● **Activity**:
For the material below, the expected output is exactly the lines between the line holding "Web page text" and the line holding "Yes—the concepts are", inclusive, with pictures left out.

● **Data in this exercise**:
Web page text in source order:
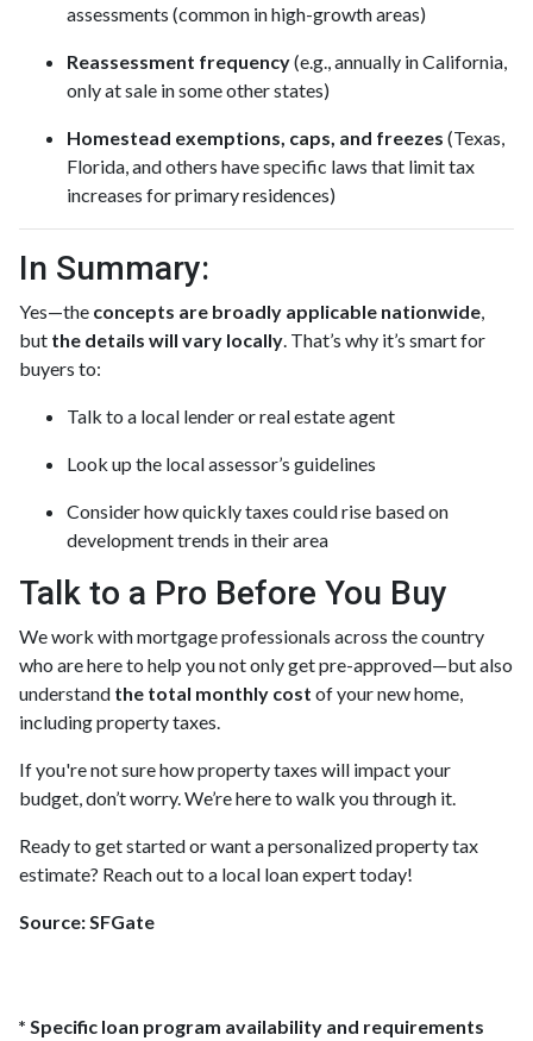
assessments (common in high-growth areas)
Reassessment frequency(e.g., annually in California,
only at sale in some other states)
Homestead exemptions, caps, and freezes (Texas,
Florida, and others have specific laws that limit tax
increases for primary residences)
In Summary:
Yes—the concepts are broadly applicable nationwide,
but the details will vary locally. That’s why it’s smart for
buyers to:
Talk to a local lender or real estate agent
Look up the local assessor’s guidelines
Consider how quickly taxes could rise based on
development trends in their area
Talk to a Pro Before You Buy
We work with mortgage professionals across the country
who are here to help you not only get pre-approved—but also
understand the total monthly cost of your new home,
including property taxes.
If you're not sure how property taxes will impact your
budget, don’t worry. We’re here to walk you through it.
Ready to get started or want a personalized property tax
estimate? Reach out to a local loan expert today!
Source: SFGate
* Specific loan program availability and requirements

---

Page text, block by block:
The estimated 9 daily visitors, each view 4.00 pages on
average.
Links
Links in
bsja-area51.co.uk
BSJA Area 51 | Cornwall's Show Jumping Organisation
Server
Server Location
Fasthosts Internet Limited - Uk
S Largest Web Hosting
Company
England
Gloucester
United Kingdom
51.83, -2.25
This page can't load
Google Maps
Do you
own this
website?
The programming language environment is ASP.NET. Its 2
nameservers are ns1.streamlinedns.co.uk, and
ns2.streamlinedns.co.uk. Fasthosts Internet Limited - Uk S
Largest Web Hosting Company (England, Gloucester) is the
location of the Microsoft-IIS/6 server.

● **Solved problem**:
Web page text in source order:
assessments (common in high-growth areas)
Reassessment frequency(e.g., annually in California,
only at sale in some other states)
Homestead exemptions, caps, and freezes (Texas,
Florida, and others have specific laws that limit tax
increases for primary residences)
In Summary:
Yes—the concepts are broadly applicable nationwide,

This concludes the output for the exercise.